Tuesday, March 17, 2009

Confessions of a Berlitz-Tape Chicana by Demetria Martinez

The following is ripped straight from my notes from lectures at UCLA from Prof. Limon, as well as some of my own observations about Confessions of a Berlitz-Tape Chicana by Demetria Martinez. I hope these notes are helpful in suggesting things to look for as you read the text.

Martinez’ essay collection is a great example of what it means to live in a rapidly shifting society; in the new millennium, ideas of health, wealth, science and religion change as quickly as the skies over New England. Further, Martinez layers the issues of being female over these other complex topics, as well as the questions of living on the Frontera

It’s a series of funny personal essays. Well, not all of them are funny but the memorable ones are. She talks about human rights issues in the US: meal vouchers to give the homeless in lieu of spare change, universal health care, the debate over the use of the Spanish language in schools, the divide between those who are “more Mexican than you” and the standard issue Chicana.

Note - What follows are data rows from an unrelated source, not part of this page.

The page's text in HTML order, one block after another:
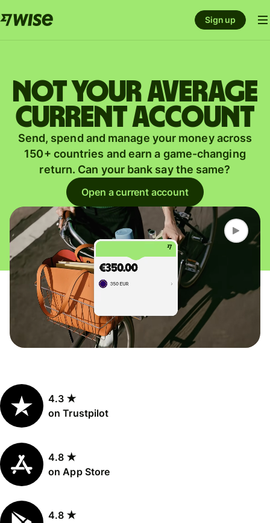
Sign up
Not your average
current account
Send, spend and manage your money across
150+ countries and earn a game-changing
return. Can your bank say the same?
Open a current account
4.3 ★
on Trustpilot
4.8 ★
on App Store
4.8 ★
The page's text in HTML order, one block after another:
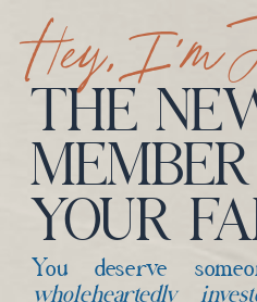
THE
YOUR
You deserve
Hey, I’m
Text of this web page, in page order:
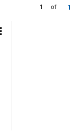
1 of 1
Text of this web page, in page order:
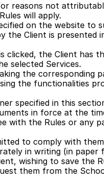
reasons not
will apply.
on the website to
the Client is presented
clicked, the Client has
selected Services.
the corresponding
the functionalities
specified in this
in force at the
with the Rules or any
to comply with
in writing (in
wishing to save the
them from the
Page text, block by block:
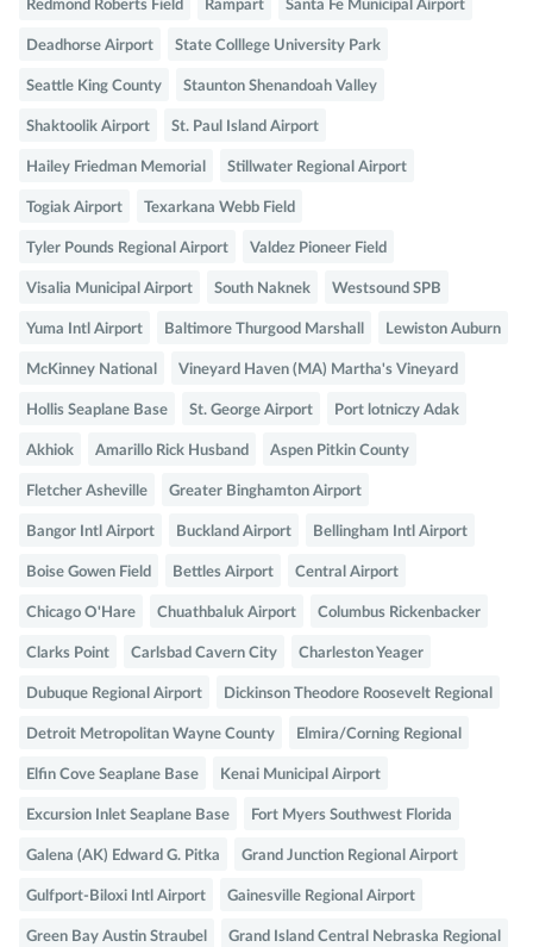
Redmond Roberts Field Rampart Santa Fe Municipal Airport
Deadhorse Airport State Colllege University Park
Seattle King County Staunton Shenandoah Valley
Shaktoolik Airport St. Paul Island Airport
Hailey Friedman Memorial Stillwater Regional Airport
Togiak Airport Texarkana Webb Field
Tyler Pounds Regional Airport Valdez Pioneer Field
Visalia Municipal Airport South Naknek Westsound SPB
Yuma Intl Airport Baltimore Thurgood Marshall Lewiston Auburn
McKinney National Vineyard Haven (MA) Martha's Vineyard
Hollis Seaplane Base St. George Airport Port lotniczy Adak
Akhiok Amarillo Rick Husband Aspen Pitkin County
Fletcher Asheville Greater Binghamton Airport
Bangor Intl Airport Buckland Airport Bellingham Intl Airport
Boise Gowen Field Bettles Airport Central Airport
Chicago O'Hare Chuathbaluk Airport Columbus Rickenbacker
Clarks Point Carlsbad Cavern City Charleston Yeager
Dubuque Regional Airport Dickinson Theodore Roosevelt Regional
Detroit Metropolitan Wayne County Elmira/Corning Regional
Elfin Cove Seaplane Base Kenai Municipal Airport
Excursion Inlet Seaplane Base Fort Myers Southwest Florida
Galena (AK) Edward G. Pitka Grand Junction Regional Airport
Gulfport-Biloxi Intl Airport Gainesville Regional Airport
Green Bay Austin Straubel Grand Island Central Nebraska Regional
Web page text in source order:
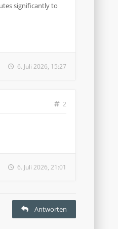
significantly to
6. Juli 2026, 15:27
2
6. Juli 2026, 21:01
Antworten
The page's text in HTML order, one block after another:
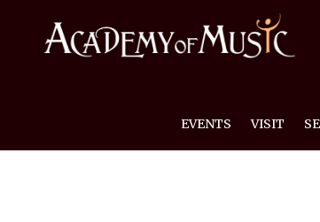
EVENTS VISIT
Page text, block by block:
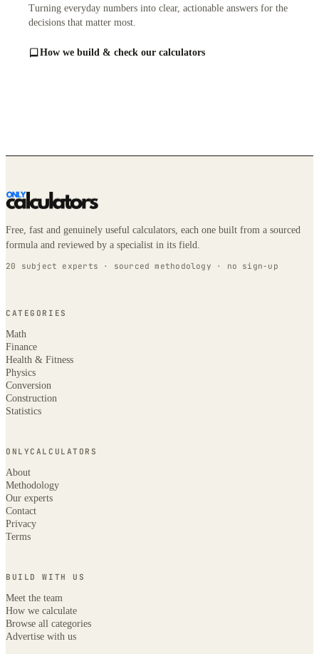
Turning everyday numbers into clear, actionable answers for the
decisions that matter most.
How we build & check our calculators
Free, fast and genuinely useful calculators, each one built from a sourced
formula and reviewed by a specialist in its field.
20 subject experts · sourced methodology · no sign-up
CATEGORIES
Math
Finance
Health & Fitness
Physics
Conversion
Construction
Statistics
ONLYCALCULATORS
About
Methodology
Our experts
Contact
Privacy
Terms
BUILD WITH US
Meet the team
How we calculate
Browse all categories
Advertise with us
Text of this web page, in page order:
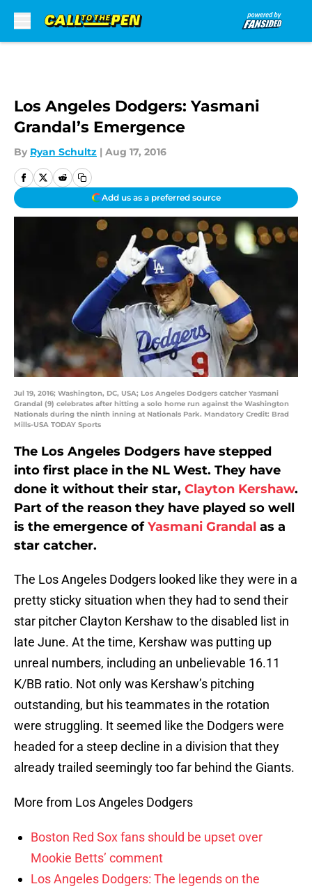
Los Angeles Dodgers: Yasmani
Grandal’s Emergence
By Ryan Schultz | Aug 17, 2016
Add us as a preferred source
Jul 19, 2016; Washington, DC, USA; Los Angeles Dodgers catcher Yasmani
Grandal (9) celebrates after hitting a solo home run against the Washington
Nationals during the ninth inning at Nationals Park. Mandatory Credit: Brad
Mills-USA TODAY Sports
The Los Angeles Dodgers have stepped
into first place in the NL West. They have
done it without their star, Clayton Kershaw.
Part of the reason they have played so well
is the emergence ofYasmani Grandal as a
star catcher.
The Los Angeles Dodgers looked like they were in a
pretty sticky situation when they had to send their
star pitcher Clayton Kershaw to the disabled list in
late June. At the time, Kershaw was putting up
unreal numbers, including an unbelievable 16.11
K/BB ratio. Not only was Kershaw’s pitching
outstanding, but his teammates in the rotation
were struggling. It seemed like the Dodgers were
headed for a steep decline in a division that they
already trailed seemingly too far behind the Giants.
More from Los Angeles Dodgers
Boston Red Sox fans should be upset over
Mookie Betts’ comment
Los Angeles Dodgers: The legends on the
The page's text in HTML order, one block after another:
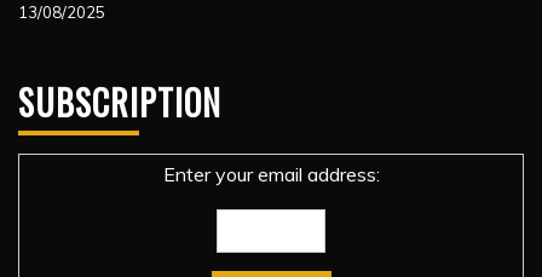
13/08/2025
SUBSCRIPTION
Enter your email address:
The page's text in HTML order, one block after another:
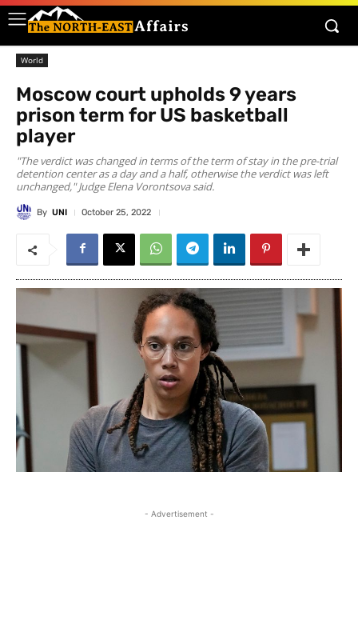
World
Moscow court upholds 9 years
prison term for US basketball
player
"The verdict was changed in terms of the term of stay in the pre-trial
detention center as a day and a half, otherwise the verdict was left
unchanged," Judge Elena Vorontsova said.
By UNI October 25, 2022
- Advertisement -
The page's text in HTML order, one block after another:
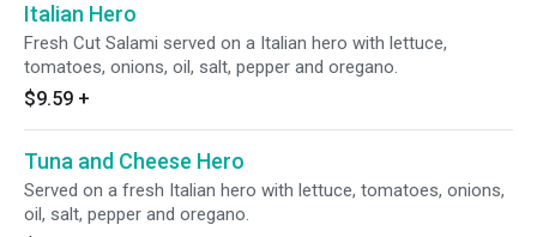
Italian Hero
Fresh Cut Salami served on a Italian hero with lettuce,
tomatoes, onions, oil, salt, pepper and oregano.
$9.59 +
Tuna and Cheese Hero
Served on a fresh Italian hero with lettuce, tomatoes, onions,
oil, salt, pepper and oregano.
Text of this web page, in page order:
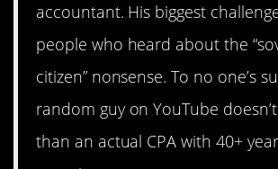
accountant. His biggest
people who heard about the
citizen” nonsense. To no one’s
random guy on YouTube
than an actual CPA with 40+
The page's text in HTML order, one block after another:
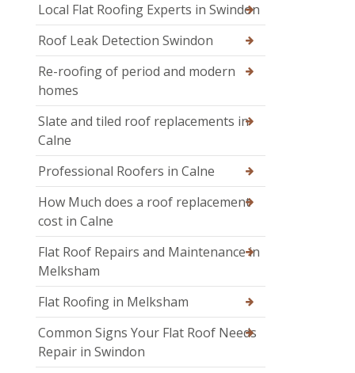
Local Flat Roofing Experts in Swindon
Roof Leak Detection Swindon
Re-roofing of period and modern
homes
Slate and tiled roof replacements in
Calne
Professional Roofers in Calne
How Much does a roof replacement
cost in Calne
Flat Roof Repairs and Maintenance in
Melksham
Flat Roofing in Melksham
Common Signs Your Flat Roof Needs
Repair in Swindon
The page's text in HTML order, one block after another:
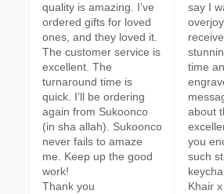
quality is amazing. I’ve
ordered gifts for loved
ones, and they loved it.
The customer service is
excellent. The
turnaround time is
quick. I’ll be ordering
again from Sukoonco
(in sha allah). Sukoonco
never fails to amaze
me. Keep up the good
work!
Thank you
say I
time
about
you
such
Khair x
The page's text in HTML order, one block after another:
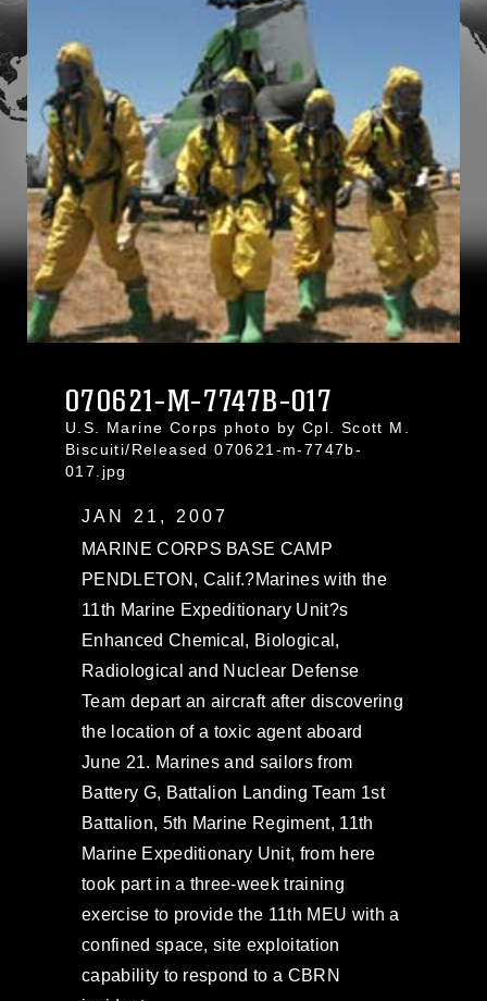
070621-M-7747B-017
U.S. Marine Corps photo by Cpl. Scott M.
Biscuiti/Released 070621-m-7747b-
017.jpg
JAN 21, 2007
MARINE CORPS BASE CAMP
PENDLETON, Calif.?Marines with the
11th Marine Expeditionary Unit?s
Enhanced Chemical, Biological,
Radiological and Nuclear Defense
Team depart an aircraft after discovering
the location of a toxic agent aboard
June 21. Marines and sailors from
Battery G, Battalion Landing Team 1st
Battalion, 5th Marine Regiment, 11th
Marine Expeditionary Unit, from here
took part in a three-week training
exercise to provide the 11th MEU with a
confined space, site exploitation
capability to respond to a CBRN

She debates the choice of title in an essay called “By Any Other Name,” deciding in turn to be Latina “to promote pan-American unity”, Mexican because she likes that it “makes people flinch” also Mexican American caz everybody else is one, and Hispanic is fine in general for those who “couldn't’t care less about the debate over naming but who know they’d better get out and vote because right now they are screwed: low wages, substandard education, no health insurance, over-represented in prisons and military uniforms.”